Roy Keane justified his tag as the most expensive footballer in England by establishing himself as the club's regular central midfielder alongside Paul Ince, while veterans Mark Hughes, Brian McClair and Steve Bruce continued to excel despite their advancing years. The end of the season saw the club's longest serving player and joint captain, Bryan Robson, quit Old Trafford after 13 years to become Middlesbrough's player-manager. Also heading out of the exit door at the end of the season were Les Sealey, Clayton Blackmore, Mike Phelan, Colin McKee, and Giuliano Maiorana. Dion Dublin, who was unable to reclaim a regular place in the first team, was linked with a move away from Old Trafford for much of the season, but a move to Everton in November fell through and he was still at the club when the season ended.

With United's squad arguably the finest in England, Ferguson's only close-season signing was David May from Blackburn Rovers. May, 24, was signed by Ferguson in hope that he would develop into an eventual long-term successor to Steve Bruce. United also had plenty of strength in depth with promising teenagers David Beckham, Nicky Butt, Gary Neville and Paul Scholes on the verge of making a breakthrough.

Pre-season and friendlies

FA Charity Shield

FA Premier League

FA Cup

League Cup

UEFA Champions League

Squad statistics

Events of the season

The 1992–93 season saw United end their 26-year wait for the league title, fighting off competition from Aston Villa (managed by former United boss Ron Atkinson) and surprise title contenders Norwich City to seal the title by a 10-point margin. 

Almost as soon as the season was over, United were reported to be in the hunt for 21-year-old Nottingham Forest and Republic of Ireland midfielder Roy Keane. After weeks of speculation and fighting it out with Arsenal and Blackburn Rovers, Keane joined United for a national record fee of £3.75 million on 19 July.

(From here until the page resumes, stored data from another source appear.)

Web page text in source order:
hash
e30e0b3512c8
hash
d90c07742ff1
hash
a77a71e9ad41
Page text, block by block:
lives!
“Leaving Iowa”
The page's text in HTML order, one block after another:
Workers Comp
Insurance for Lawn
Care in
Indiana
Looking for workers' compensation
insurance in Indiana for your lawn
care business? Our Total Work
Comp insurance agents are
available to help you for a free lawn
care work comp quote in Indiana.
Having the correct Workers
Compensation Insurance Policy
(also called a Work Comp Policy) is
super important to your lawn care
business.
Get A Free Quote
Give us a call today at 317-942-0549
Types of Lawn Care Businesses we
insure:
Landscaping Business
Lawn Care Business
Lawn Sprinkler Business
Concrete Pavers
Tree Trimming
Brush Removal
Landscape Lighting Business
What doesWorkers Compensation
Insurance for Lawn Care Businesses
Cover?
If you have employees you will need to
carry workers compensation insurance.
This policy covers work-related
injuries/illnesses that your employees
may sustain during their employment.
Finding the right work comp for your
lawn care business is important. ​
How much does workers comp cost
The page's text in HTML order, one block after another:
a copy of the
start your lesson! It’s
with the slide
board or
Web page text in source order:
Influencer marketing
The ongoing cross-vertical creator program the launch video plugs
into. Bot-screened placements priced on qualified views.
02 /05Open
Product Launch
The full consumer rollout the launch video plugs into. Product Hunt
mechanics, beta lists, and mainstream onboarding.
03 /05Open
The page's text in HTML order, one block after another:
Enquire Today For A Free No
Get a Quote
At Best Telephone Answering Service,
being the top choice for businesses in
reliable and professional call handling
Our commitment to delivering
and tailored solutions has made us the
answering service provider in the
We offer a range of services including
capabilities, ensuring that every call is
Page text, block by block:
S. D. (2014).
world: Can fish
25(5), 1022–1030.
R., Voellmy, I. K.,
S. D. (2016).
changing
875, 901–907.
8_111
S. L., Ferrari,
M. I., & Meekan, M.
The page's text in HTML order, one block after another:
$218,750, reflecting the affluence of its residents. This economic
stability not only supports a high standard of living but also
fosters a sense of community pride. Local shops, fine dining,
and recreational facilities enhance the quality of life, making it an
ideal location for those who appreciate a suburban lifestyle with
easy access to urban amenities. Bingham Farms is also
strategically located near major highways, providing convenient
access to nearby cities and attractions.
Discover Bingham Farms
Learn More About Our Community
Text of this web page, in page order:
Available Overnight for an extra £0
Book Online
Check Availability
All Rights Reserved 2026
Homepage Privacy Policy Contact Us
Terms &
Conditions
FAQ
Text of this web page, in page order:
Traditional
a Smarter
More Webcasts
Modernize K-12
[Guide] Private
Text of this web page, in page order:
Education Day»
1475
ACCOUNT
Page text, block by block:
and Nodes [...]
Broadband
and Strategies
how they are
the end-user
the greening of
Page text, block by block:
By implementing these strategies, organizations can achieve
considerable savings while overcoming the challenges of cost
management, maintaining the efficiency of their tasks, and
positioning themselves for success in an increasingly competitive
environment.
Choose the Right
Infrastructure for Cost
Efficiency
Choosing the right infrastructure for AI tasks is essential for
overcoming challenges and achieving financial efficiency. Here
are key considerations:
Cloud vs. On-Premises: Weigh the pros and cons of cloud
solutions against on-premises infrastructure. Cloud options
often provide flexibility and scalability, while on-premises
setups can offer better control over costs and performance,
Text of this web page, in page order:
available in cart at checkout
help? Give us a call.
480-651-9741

His debut came on 7 August in the FA Charity Shield against Arsenal at Wembley Stadium, in which Mark Hughes put United ahead before Ian Wright equalised for the Gunners and forced extra time then penalties. United won the shoot-out to add the shield to their trophy cabinet.

A week later, their defence of the Premier League title began with a 2–0 win at Carrow Road over Norwich City, followed three days later by a 3–0 home win over Sheffield United in which Roy Keane scored his first United goal.

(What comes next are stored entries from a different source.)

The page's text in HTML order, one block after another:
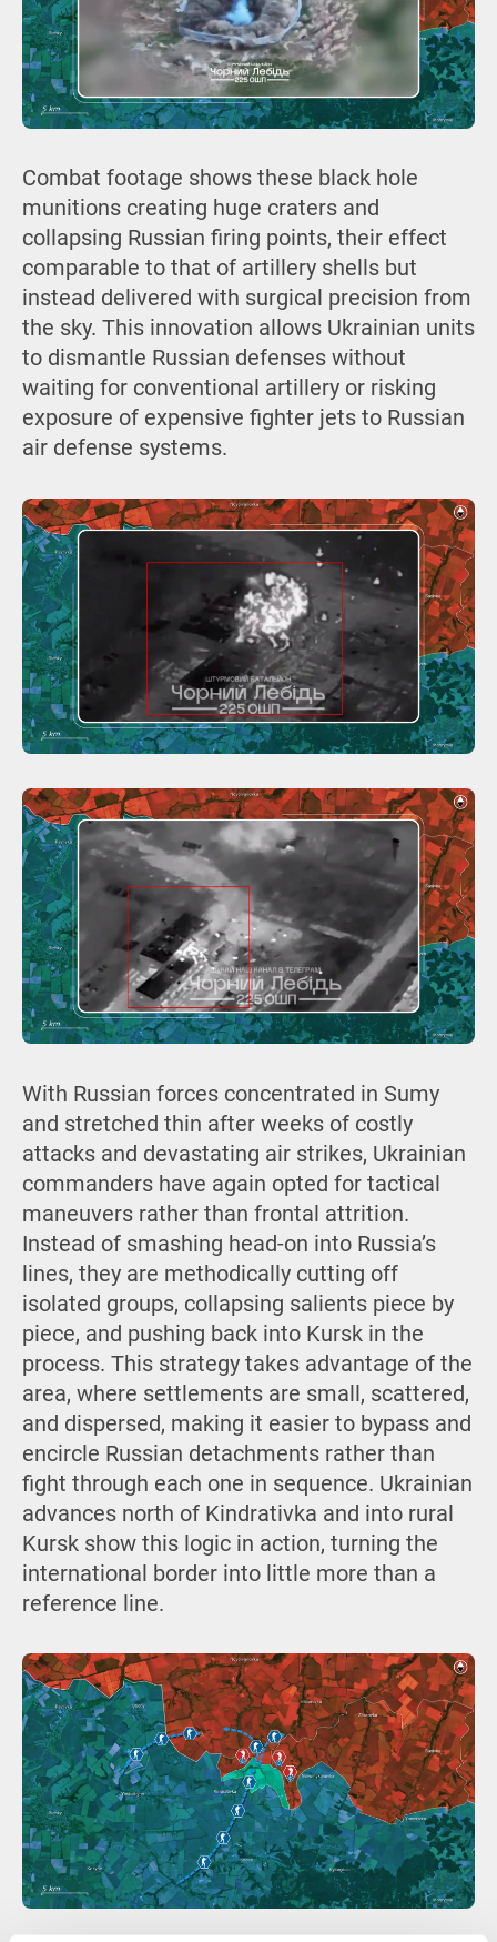
Combat footage shows these black hole
munitions creating huge craters and
collapsing Russian firing points, their effect
comparable to that of artillery shells but
instead delivered with surgical precision from
the sky. This innovation allows Ukrainian units
to dismantle Russian defenses without
waiting for conventional artillery or risking
exposure of expensive fighter jets to Russian
air defense systems.
With Russian forces concentrated in Sumy
and stretched thin after weeks of costly
attacks and devastating air strikes, Ukrainian
commanders have again opted for tactical
maneuvers rather than frontal attrition.
Instead of smashing head-on into Russia’s
lines, they are methodically cutting off
isolated groups, collapsing salients piece by
piece, and pushing back into Kursk in the
process. This strategy takes advantage of the
area, where settlements are small, scattered,
and dispersed, making it easier to bypass and
encircle Russian detachments rather than
fight through each one in sequence. Ukrainian
advances north of Kindrativka and into rural
Kursk show this logic in action, turning the
international border into little more than a
reference line.

United then defeated Aston Villa 2–1 at Villa Park on 23 August to go top of the league ahead of Everton in which Lee Sharpe scored twice. United would not be headed in the league all season from this point.

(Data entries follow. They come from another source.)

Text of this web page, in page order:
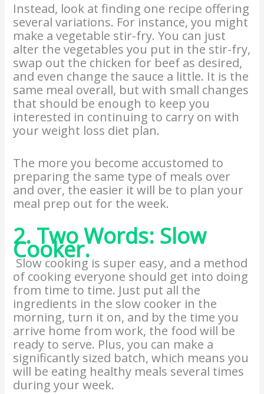
Instead, look at finding one recipe offering
several variations. For instance, you might
make a vegetable stir-fry. You can just
alter the vegetables you put in the stir-fry,
swap out the chicken for beef as desired,
and even change the sauce a little. It is the
same meal overall, but with small changes
that should be enough to keep you
interested in continuing to carry on with
your weight loss diet plan.
The more you become accustomed to
preparing the same type of meals over
and over, the easier it will be to plan your
meal prep out for the week.
2. Two Words: Slow
Cooker.
Slow cooking is super easy, and a method
of cooking everyone should get into doing
from time to time. Just put all the
ingredients in the slow cooker in the
morning, turn it on, and by the time you
arrive home from work, the food will be
ready to serve. Plus, you can make a
significantly sized batch, which means you
will be eating healthy meals several times
during your week.
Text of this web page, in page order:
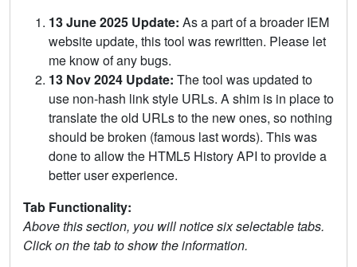
13 June 2025 Update: As a part of a broader IEM
website update, this tool was rewritten. Please let
me know of any bugs.
13 Nov 2024 Update: The tool was updated to
use non-hash link style URLs. A shim is in place to
translate the old URLs to the new ones, so nothing
should be broken (famous last words). This was
done to allow the HTML5 History API to provide a
better user experience.
Tab Functionality:
Above this section, you will notice six selectable tabs.
Click on the tab to show the information.
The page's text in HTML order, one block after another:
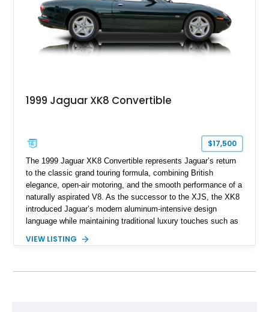
supercar-rivaling acceleration.
1999 Jaguar XK8 Convertible
$17,500
The 1999 Jaguar XK8 Convertible represents Jaguar’s return
to the classic grand touring formula, combining British
elegance, open-air motoring, and the smooth performance of a
naturally aspirated V8. As the successor to the XJS, the XK8
introduced Jaguar’s modern aluminum-intensive design
language while maintaining traditional luxury touches such as
experience. Finished in British Racing Green over an Oatmeal
VIEW LISTING
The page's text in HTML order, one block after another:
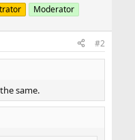
Moderator
#2
same.
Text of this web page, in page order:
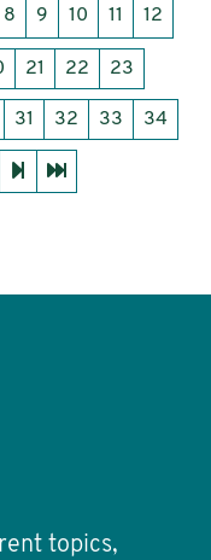
8 9 10 11 12
21 22 23
31 32 33 34
topics,
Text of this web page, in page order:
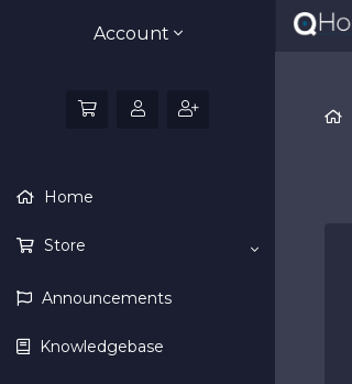
Account
Home
Store
Announcements
Knowledgebase
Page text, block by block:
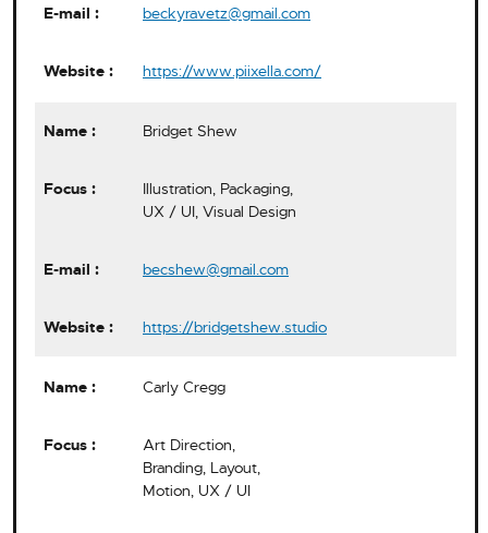
beckyravetz@gmail.com
https://www.piixella.com/
Bridget Shew
Illustration, Packaging,
UX / UI, Visual Design
becshew@gmail.com
https://bridgetshew.studio
Carly Cregg
Art Direction,
Branding, Layout,
Motion, UX / UI
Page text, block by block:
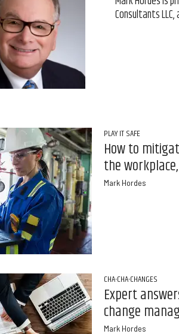
Consultants
PLAY IT SAFE
How to
the
Mark Hordes
CHA-CHA-CHANGES
Expert
change
Mark Hordes
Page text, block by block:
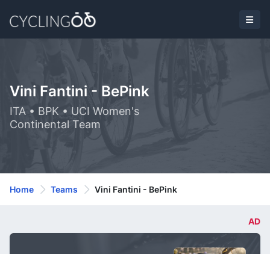
Vini Fantini - BePink
ITA • BPK • UCI Women's
Continental Team
Home Teams Vini Fantini - BePink
AD
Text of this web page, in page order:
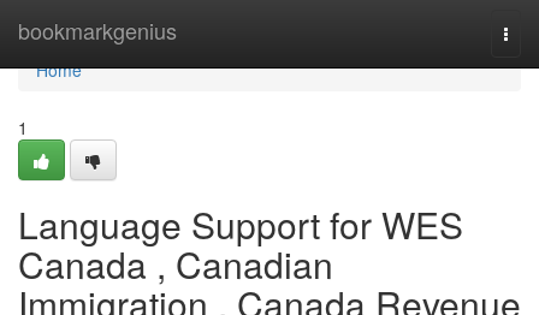
bookmarkgenius
Home
Home
1
Language Support for WES
Canada , Canadian
Immigration , Canada Revenue
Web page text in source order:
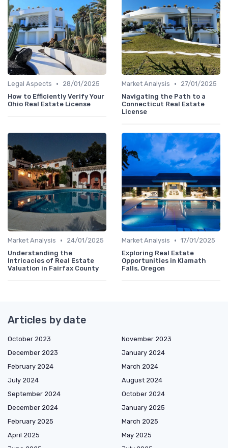
Legal Aspects •
28/01/2025
How to Efficiently Verify Your
Ohio Real Estate License
Market Analysis •
27/01/2025
Navigating the Path to a
Connecticut Real Estate
License
Market Analysis •
24/01/2025
Understanding the
Intricacies of Real Estate
Valuation in Fairfax County
Market Analysis • 17/01/2025
Exploring Real Estate
Opportunities in Klamath
Falls, Oregon
Articles by date
October 2023
November 2023
December 2023
January 2024
February 2024
March 2024
July 2024
August 2024
September 2024
October 2024
December 2024
January 2025
February 2025
March 2025
April 2025
May 2025

15 September 1993 saw United play in their first European Cup tie for 25 years. They travelled to Hungary for a first round tie with Kispest Honvéd, and came away 3–2 winners with two goals from Roy Keane and the other from Eric Cantona.

A week later, United travelled to Stoke City (managed by former United forward Lou Macari) in the Football League Cup second round first leg at the Victoria Ground, but suffered a 2–1 defeat in which Dion Dublin scored United's only goal – his first goal since returning from a leg injury suffered 12 months earlier.

At the end of the month, Manchester United progressed to the second round of the European Cup by winning the return leg against Honvéd 2–1 at Old Trafford, with Steve Bruce scoring both goals.

The return leg against Stoke in the League Cup saw United win 2–0 at Old Trafford and earn a place in the third round.

October saw the next stage of the European Cup, where United drew 3–3 at home to Galatasaray in the second round first leg after taking a 2–0 lead.

On 3 November, Manchester United went out of the European Cup on away goals after drawing 0–0 with Galatasaray in Istanbul. By this stage, however, they were maintaining a runaway lead in the league, standing 11 points clear at the top of the table. Their excellent form continued into November, which they began with a remarkable 3–2 derby win over Manchester City at Maine Road after being 2–0 down. 

With United still way ahead at the top of the league, December began with a visit to Old Trafford by one of their nearest rivals hoping to topple them. Norwich City came away with a point after holding United to a 2–2 draw, but the real challenge came on Boxing Day when Blackburn Rovers very nearly took all three points and only an equaliser by Paul Ince saved United from defeat and preserved their 16-point lead.

The first game of 1994 was an uneventful goalless draw at home to Leeds United, followed three days later by a dramatic 3–3 draw against Liverpool at Anfield after United had taken a 3–0 lead. Then came a 1–0 away win over Sheffield United in the FA Cup third round, in which Mark Hughes scored the only goal of the game before being sent off. 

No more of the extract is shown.